Where does the word "assets" appear in the entries below? Copy each line that holds it.

▶ [Source material]
'''

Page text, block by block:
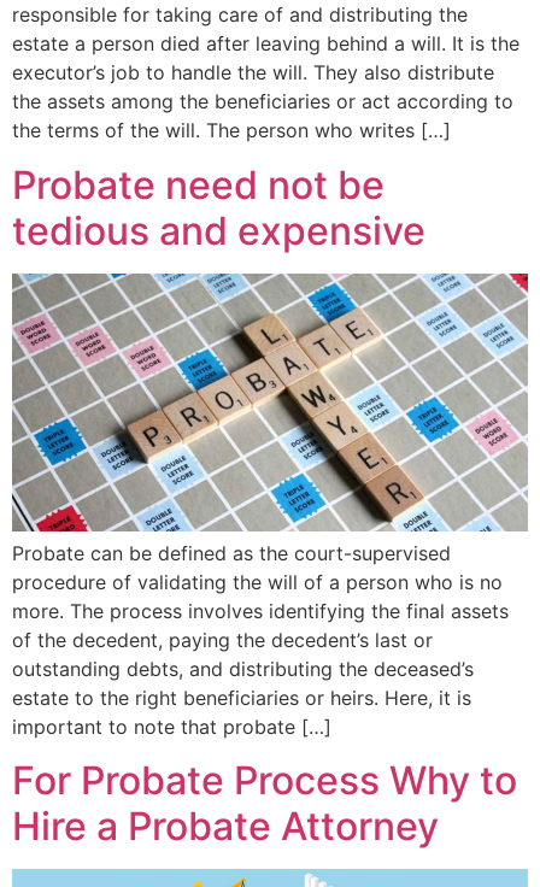
responsible for taking care of and distributing the
estate a person died after leaving behind a will. It is the
executor’s job to handle the will. They also distribute
the assets among the beneficiaries or act according to
the terms of the will. The person who writes […]
Probate need not be
tedious and expensive
Probate can be defined as the court-supervised
procedure of validating the will of a person who is no
more. The process involves identifying the final assets
of the decedent, paying the decedent’s last or
outstanding debts, and distributing the deceased’s
estate to the right beneficiaries or heirs. Here, it is
important to note that probate […]
For Probate Process Why to
Hire a Probate Attorney

'''

▶ [Solution]
the assets among the beneficiaries or act according to
more. The process involves identifying the final assets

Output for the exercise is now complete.